> The problem: Every record below is to be retyped exactly, with any pictures left out.

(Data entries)
########
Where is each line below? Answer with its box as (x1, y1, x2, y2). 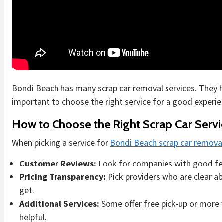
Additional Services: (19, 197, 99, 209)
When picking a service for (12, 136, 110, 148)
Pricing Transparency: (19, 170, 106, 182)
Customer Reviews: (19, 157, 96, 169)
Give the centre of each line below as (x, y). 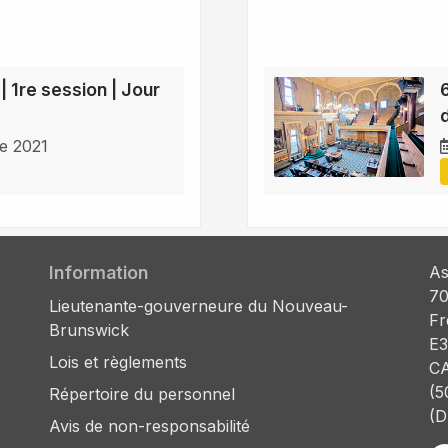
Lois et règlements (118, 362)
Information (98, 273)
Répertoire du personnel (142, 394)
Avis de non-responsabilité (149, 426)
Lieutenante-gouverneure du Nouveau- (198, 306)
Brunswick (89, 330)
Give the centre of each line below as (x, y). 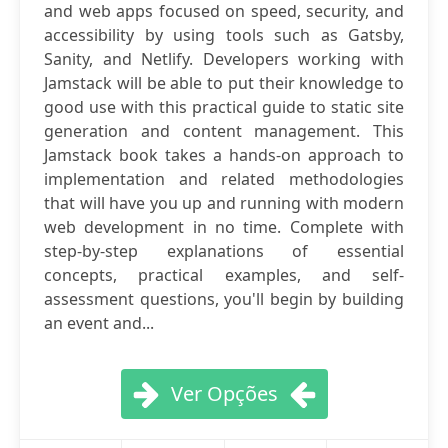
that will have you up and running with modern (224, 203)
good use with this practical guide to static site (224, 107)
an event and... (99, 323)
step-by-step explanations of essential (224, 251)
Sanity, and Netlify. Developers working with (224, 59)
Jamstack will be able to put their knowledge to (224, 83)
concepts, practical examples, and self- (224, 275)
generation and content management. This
########
> Task result:
Where is each line below? Answer with its box as (x1, y1, x2, y2). 
Additional Services: (19, 197, 99, 209)
When picking a service for (12, 136, 110, 148)
Pricing Transparency: (19, 170, 106, 182)
Customer Reviews: (19, 157, 96, 169)
Give the centre of each line below as (x, y). 
Lois et règlements (118, 362)
Information (98, 273)
Répertoire du personnel (142, 394)
Avis de non-responsabilité (149, 426)
Lieutenante-gouverneure du Nouveau- (198, 306)
Brunswick (89, 330)
Give the centre of each line below as (x, y). 
that will have you up and running with modern (224, 203)
good use with this practical guide to static site (224, 107)
an event and... (99, 323)
step-by-step explanations of essential (224, 251)
Sanity, and Netlify. Developers working with (224, 59)
Jamstack will be able to put their knowledge to (224, 83)
concepts, practical examples, and self- (224, 275)
generation and content management. This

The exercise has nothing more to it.